X_test = movie_vec.transform(imdb_df_subset_test['review']).toarray() 
y_test = (imdb_df_subset_test.label.values == "pos")*2-1

In this exercise, you'll implement a logistic regression classifier "from scratch". You'll implement the `fit` function using [`scipy.optimize.minimize`](https://docs.scipy.org/doc/scipy/reference/generated/scipy.optimize.minimize.html), which does something similar to your `gradient_descent` function above (but fancier). You should pass in the gradient using the `jac` argument as shown earlier in the lab.

**Your tasks:**

1. Complete the `fit` function.
2. Report your training and test error. 
3. Report a confusion matrix for both train and test.
4. Find one false positive case and one false negative case in the test set. Print out the corresponding reviews. Does the model trip up on reviews that seem more neutral? Or can you explain the results in some other way?
5. (optional) Can you get the code to work using your `gradient_descent` function instead of `scipy.optimize.minimize`? This may be a pain because your `gradient_descent` probably uses a constant learning rate, and it's hard to pick the learning rate. Superior methods use a learning rate that is picked adaptively at every iteration. I haven't tried it yet on this data set but I'm happy to help you if you're interested.

Notes: 

- There's no "intercept". This is just for simplicity. It is easy to add in a way that will shortly be explained in DSCI 573.
- I suggest initializing your weights to all zeros.

In [None]:
def loss_lr(w, X, y):
    return np.sum(np.log(1 + np.exp(-y*(X@w))))
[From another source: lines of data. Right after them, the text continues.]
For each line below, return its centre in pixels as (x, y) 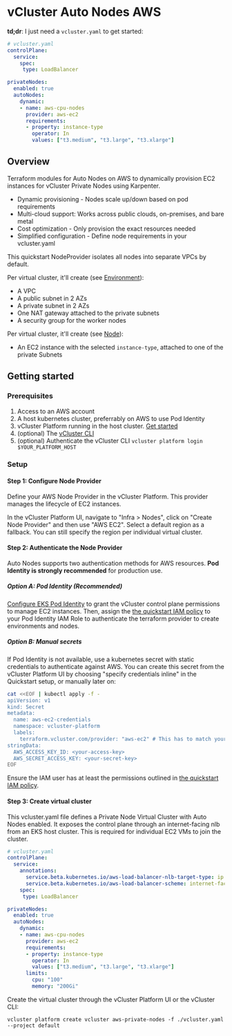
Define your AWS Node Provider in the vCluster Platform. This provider (108, 497)
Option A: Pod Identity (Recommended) (65, 587)
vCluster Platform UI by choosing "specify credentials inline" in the (102, 674)
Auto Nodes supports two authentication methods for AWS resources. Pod (113, 563)
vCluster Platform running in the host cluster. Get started (97, 426)
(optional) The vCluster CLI (56, 433)
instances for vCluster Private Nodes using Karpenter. (84, 186)
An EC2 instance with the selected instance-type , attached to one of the (120, 347)
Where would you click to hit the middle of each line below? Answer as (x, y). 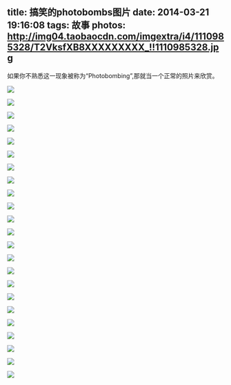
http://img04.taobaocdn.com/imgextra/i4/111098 (115, 37)
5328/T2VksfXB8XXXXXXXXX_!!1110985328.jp (113, 47)
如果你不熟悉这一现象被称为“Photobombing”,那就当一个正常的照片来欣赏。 (113, 75)
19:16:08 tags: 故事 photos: (67, 25)
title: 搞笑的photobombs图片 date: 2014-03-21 (108, 12)
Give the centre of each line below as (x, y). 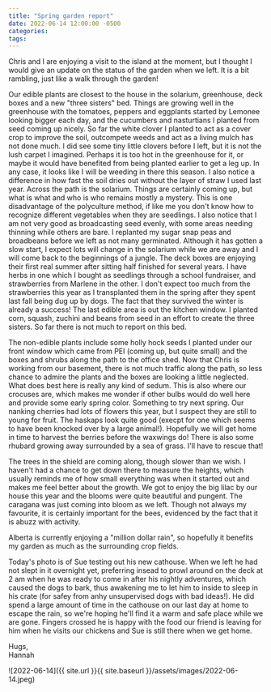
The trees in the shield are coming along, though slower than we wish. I (127, 462)
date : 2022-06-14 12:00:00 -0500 (65, 23)
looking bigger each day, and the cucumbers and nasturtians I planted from (134, 120)
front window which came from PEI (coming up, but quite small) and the (128, 351)
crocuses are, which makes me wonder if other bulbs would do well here (129, 395)
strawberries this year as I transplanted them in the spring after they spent (132, 293)
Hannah (21, 655)
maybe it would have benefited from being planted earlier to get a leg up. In (134, 164)
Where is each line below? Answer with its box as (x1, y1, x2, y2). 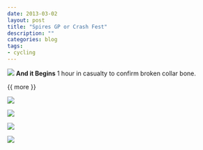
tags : (7, 43, 23, 50)
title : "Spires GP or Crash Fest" (7, 23, 108, 30)
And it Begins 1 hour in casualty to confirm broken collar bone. (15, 69, 197, 77)
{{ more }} (7, 82, 36, 91)
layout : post (7, 17, 45, 24)
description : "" (7, 29, 54, 37)
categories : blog (7, 36, 58, 43)
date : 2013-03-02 (7, 10, 58, 17)
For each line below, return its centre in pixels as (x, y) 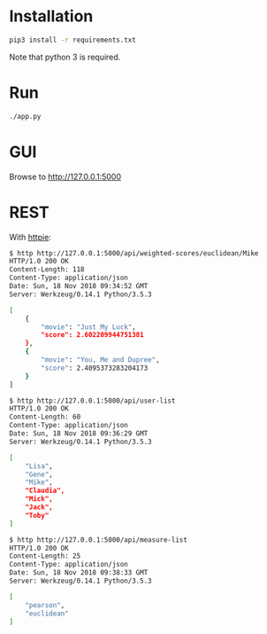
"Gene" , (39, 474)
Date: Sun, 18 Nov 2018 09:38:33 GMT (79, 573)
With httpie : (30, 237)
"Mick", (39, 499)
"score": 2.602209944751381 (92, 335)
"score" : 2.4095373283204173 (95, 368)
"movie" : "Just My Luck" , (89, 327)
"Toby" (37, 515)
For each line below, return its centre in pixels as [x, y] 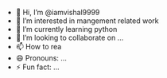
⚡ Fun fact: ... [37, 67]
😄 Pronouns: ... [41, 58]
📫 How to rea [39, 47]
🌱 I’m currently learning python [66, 29]
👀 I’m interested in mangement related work [87, 21]
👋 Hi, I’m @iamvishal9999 [58, 12]
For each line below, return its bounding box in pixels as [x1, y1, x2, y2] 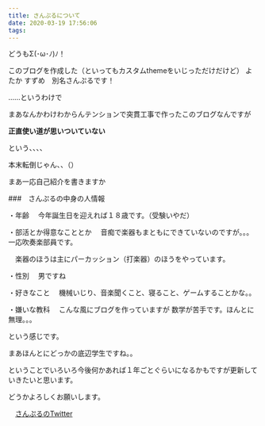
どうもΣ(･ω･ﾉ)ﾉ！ [8, 49, 66, 59]
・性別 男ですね [8, 271, 66, 281]
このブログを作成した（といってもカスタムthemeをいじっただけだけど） [8, 66, 244, 75]
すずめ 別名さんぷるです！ [23, 76, 115, 86]
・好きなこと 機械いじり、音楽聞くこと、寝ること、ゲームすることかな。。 [8, 288, 256, 297]
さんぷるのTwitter [15, 409, 73, 419]
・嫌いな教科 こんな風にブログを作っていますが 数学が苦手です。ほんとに [8, 305, 255, 314]
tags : [8, 26, 26, 34]
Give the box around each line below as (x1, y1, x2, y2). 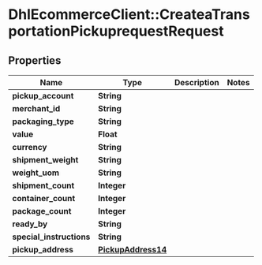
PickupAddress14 (98, 244, 167, 255)
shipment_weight (12, 155, 79, 165)
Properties (8, 54, 62, 67)
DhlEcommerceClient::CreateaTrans (8, 6, 250, 24)
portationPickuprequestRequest (8, 22, 224, 40)
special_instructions (12, 231, 91, 242)
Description (174, 77, 219, 88)
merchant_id (12, 103, 61, 114)
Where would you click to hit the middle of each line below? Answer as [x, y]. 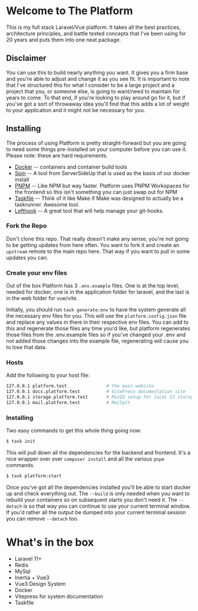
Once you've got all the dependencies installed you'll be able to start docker [99, 487]
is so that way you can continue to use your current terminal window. [107, 506]
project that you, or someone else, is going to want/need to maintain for [93, 91]
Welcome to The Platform [70, 11]
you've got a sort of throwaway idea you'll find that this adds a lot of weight [98, 104]
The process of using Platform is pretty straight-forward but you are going [96, 143]
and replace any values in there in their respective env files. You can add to [97, 322]
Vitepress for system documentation [59, 596]
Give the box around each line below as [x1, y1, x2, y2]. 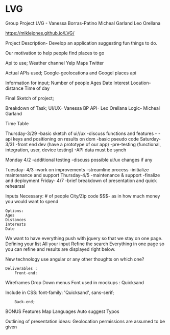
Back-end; [14, 299, 36, 304]
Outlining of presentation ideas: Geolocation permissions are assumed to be [5, 318, 165, 324]
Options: [5, 208, 24, 213]
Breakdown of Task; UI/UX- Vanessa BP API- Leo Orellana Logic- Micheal [5, 105, 160, 111]
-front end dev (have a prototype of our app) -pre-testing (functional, [15, 141, 161, 147]
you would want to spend [5, 198, 59, 204]
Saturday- [140, 135, 161, 142]
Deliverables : [5, 266, 38, 271]

def loss_lr_grad(w, X, y):
    return -X.T @ (y/(1+np.exp(y*(X@w))))

class MyLogisticRegression:

    def predict(self, X):
        return np.sign(X@self.w)

    # Fits the regression coefficients for a logistic regression model given the data X, y
    def fit(self, X, y):
        # YOUR CODE HERE (hint: it's not a lot of code!)
        pass

In [None]:
# check gradient of loss
grad_checker = spo.check_grad(lambda w: loss_lr(w, X_train, y_train), 
                              lambda w: loss_lr_grad(w, X_train, y_train), 
                              np.zeros(X_train.shape[1]))
print(grad_checker, "<-- should be small")

### Exercise 4: scikit-learn logistic regression
rubric={reasoning:15}

The scikit-learn implementation of logistic regression, which we looked at in DSCI 571, can be found [here](http://scikit-learn.org/stable/modules/generated/sklearn.linear_model.LogisticRegression.html). Compare your implementation to the sklearn one, both in terms of speed and accuracy, on the same problem as above. For a fair comparison, use the following hyperparameters with scikit-learn's `LogisticRegression`:

- `C=1e8` to (mostly) disable regularization for sklearn, since your implementation doesn't use regularization. 
- `fit_intercept=False` since your code above doesn't fit an intercept term.
- `solver="lbfgs"` since that will become the new default in scikit-learn v0.22, and that's probably what `minimize` is using in your code anyway.